[Recorded data]
——

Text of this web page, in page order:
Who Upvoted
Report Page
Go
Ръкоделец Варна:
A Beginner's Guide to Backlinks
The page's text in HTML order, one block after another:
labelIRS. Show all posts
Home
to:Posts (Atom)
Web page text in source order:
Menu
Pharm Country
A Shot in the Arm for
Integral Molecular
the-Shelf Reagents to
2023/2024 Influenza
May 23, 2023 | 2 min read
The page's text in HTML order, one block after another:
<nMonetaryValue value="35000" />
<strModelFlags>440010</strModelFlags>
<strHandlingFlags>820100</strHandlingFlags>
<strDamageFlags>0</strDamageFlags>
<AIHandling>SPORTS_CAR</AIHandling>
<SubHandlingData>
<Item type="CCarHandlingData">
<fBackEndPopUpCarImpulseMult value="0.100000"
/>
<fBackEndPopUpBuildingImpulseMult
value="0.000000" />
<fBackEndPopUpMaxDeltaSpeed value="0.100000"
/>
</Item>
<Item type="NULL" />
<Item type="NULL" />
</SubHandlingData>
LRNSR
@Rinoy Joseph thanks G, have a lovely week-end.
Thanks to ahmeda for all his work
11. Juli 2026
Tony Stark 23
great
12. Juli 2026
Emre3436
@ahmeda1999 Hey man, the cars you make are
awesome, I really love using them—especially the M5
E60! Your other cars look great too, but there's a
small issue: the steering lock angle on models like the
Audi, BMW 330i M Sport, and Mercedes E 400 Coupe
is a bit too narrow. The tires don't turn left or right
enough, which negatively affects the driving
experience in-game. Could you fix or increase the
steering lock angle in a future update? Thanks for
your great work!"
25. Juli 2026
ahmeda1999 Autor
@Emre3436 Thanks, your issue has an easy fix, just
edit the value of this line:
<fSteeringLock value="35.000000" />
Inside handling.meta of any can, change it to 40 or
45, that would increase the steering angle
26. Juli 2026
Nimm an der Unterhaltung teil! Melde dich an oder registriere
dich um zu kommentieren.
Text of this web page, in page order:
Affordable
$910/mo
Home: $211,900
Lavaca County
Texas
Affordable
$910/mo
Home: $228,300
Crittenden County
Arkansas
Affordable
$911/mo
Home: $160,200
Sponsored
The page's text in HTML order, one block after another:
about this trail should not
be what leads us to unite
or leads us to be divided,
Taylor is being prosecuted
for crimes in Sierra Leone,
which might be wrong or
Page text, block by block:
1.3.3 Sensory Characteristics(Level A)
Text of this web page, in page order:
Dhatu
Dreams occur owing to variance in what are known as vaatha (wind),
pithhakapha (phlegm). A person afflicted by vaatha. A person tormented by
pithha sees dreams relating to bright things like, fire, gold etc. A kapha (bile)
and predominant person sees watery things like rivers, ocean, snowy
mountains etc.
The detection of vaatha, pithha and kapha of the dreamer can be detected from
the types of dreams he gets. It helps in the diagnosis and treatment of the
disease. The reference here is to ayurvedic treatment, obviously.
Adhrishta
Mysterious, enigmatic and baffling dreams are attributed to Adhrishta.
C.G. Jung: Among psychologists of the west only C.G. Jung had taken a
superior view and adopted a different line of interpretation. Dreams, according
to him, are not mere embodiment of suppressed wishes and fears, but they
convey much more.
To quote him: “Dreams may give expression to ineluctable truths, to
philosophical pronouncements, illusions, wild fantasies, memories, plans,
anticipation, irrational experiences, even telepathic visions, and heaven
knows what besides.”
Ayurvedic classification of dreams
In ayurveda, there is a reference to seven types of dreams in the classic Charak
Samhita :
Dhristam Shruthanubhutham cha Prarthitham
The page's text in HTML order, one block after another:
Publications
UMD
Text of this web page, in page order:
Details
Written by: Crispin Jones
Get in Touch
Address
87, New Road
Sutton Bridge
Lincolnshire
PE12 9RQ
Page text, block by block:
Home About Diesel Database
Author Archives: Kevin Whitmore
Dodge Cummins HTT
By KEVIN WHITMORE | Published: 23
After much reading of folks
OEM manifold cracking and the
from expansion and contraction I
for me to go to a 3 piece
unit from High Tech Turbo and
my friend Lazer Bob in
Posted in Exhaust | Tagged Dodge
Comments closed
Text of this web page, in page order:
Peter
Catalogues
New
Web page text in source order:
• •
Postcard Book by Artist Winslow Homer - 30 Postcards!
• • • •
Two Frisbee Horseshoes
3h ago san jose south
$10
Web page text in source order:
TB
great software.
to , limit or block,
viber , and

——

ABOUT THIS EXERCISE |
Look above for the line holding "for crimes in", then set down exactly that line and every line after it up to and including the line holding "pithhakapha (phlegm). A", with nothing else.

SOLUTION BELOW |
for crimes in Sierra Leone,
which might be wrong or
Page text, block by block:
1.3.3 Sensory Characteristics(Level A)
Text of this web page, in page order:
Dhatu
Dreams occur owing to variance in what are known as vaatha (wind),
pithhakapha (phlegm). A person afflicted by vaatha. A person tormented by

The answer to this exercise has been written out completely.